Clemens Roothaan was born in Nijmegen, the Netherlands on 29 August 1918 and began a physics degree at the then Delft Institute of Technology, now Delft University of Technology. When the Second World War broke out and the Netherlands was occupied by Germany, his brother Vic joined the Dutch Resistance. Clemens and another brother, Jan, were interned in the Vught concentration camp in the southern Netherlands.
This might not sound conducive to further study, but the nearby electronics giant Philips had been taken over by the Germans and was looking for prisoners with scientific skills. Some of Professor Roothaan’s former professors were working with Philips and suggested some problems for him to work on, so the initial calculations that formed the basis of his master’s thesis were made while imprisoned in a Nazi concentration camp.
Later in the war, Professor Roothaan was transported to the far more brutal Sachsenhausen concentration camp in Germany and sent on a death march to the Baltic Sea before being saved by American troops. After gaining his master’s degree, he obtained a Guggenheim Fellowship and become a research associate at the University of Chicago (1949-50). He completed his PhD in 1950 and became a professor two years later, eventually retiring in 1988 as Louis Block professor emeritus of chemistry and physics.

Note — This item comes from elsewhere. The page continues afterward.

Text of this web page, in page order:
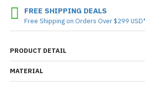
PRODUCT DETAIL
MATERIAL
FREE SHIPPING DEALS
Free Shipping on Orders Over $299

Once established at Chicago, Professor Roothaan teamed up with 1996 Nobel laureate Robert Mulliken to analyse the behaviour of electrons within molecular orbits. While reflecting on this during a concert, he suddenly realised that earlier theories had been based on the wrong assumptions.
This led him to propose a new model for determining the structures of atoms and molecules, using what became known as the Roothaan equations, which was adopted as the standard approach. His pioneering 1951 paper in Reviews of Modern Physics is still cited today. He was also an early enthusiast for applying the first generation of computers to the complex calculations of subatomic physics.
“Clemens was a foundational figure in the field of quantum chemistry,” said R. Stephen Berry, James Franck distinguished service professor emeritus of chemistry at Chicago. “He is probably the person who most deserved but never received the Nobel prize.”
After retiring from Chicago in 1988, Professor Roothaan worked for Hewlett-Packard, where his roles included liaising on Cern’s Large Hadron Collider about its computing requirements. He died on 17 June and is survived by five children and five grandchildren.